We run other exchange servers, to which the sender can send the very same email to. All of our exchange servers sit behind the same firewalls, routers and switches. Probably only the patch cabling that diffs.
oh, and sending attachments on 15MB from gmail to the server works
Normal continous ping: Ping statistics for 2.2.2.2: Packets: Sent = 249, Received = 249, Lost = 0 (0% loss), Approximate round trip times in milli-seconds: Minimum = 82ms, Maximum = 546ms, Average = 138ms ^C # unfragged packet of 992 bytes works C:\Users\someadmin>ping -f -l 992 2.2.2.2 Pinging 2.2.2.2 with 992 bytes of data: Reply from 2.2.2.2: bytes=992 time=100ms TTL=48 Reply from 2.2.2.2: bytes=992 time=101ms TTL=48 Reply from 2.2.2.2: bytes=992 time=101ms TTL=48 Reply from 2.2.2.2: bytes=992 time=100ms TTL=48 Ping statistics for 2.2.2.2: Packets: Sent = 4, Received = 4, Lost = 0 (0% loss), Approximate round trip times in milli-seconds: Minimum = 100ms, Maximum = 101ms, Average = 100ms # unfragged packet of 993 bytes fail C:\Users\someadmin>ping -f -l 993 2.2.2.2 Pinging 2.2.2.2 with 993 bytes of data: Request timed out. Request timed out. Request timed out. Request timed out. Ping statistics for 2.2.2.2: Packets: Sent = 4, Received = 0, Lost = 4 (100% loss),
I can however ping googles dns with large packets:
ping -f -l 1472 8.8.8.8 Pinging 8.8.8.8 with 1472 bytes of data: Reply from 8.8.8.8: bytes=64 (sent 1472) time=31ms TTL=51 ping -f -l 1472 8.8.4.4 Pinging 8.8.4.4 with 1472 bytes of data: Reply from 8.8.4.4: bytes=64 (sent 1472) time=30ms TTL=51
Cisco ASA policies
class-map inspection_default match default-inspection-traffic ! ! policy-map type inspect dns preset_dns_map parameters message-length maximum client auto message-length maximum 3096 no dns-guard no protocol-enforcement no nat-rewrite policy-map global_policy class inspection_default inspect dns preset_dns_map inspect ftp inspect h323 h225 inspect h323 ras inspect rsh inspect rtsp inspect sqlnet inspect skinny inspect sunrpc inspect xdmcp inspect sip inspect netbios inspect tftp inspect ip-options inspect icmp policy-map shape_policy class class-default police input 10000000 5000 police output 10000000 5000 !

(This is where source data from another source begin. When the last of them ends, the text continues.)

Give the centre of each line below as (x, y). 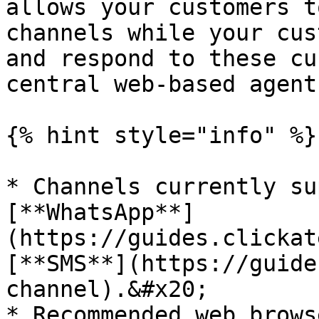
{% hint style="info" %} (161, 135)
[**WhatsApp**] (100, 212)
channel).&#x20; (107, 289)

Where should I start looking? Should I start by require the sender to do the same wireshark/tcpdump trace?
It's hard to know for sure but, in my opinion, you have a MTU path issue here. Do a path MTU discovery and reduce the MTU of your gateway (or server NIC) accordingly. If it solves your problem, then you have your proof that some node in the path isn't handling MTU correctly (either dropping the ICMP code 4 packets or simply not sending it back).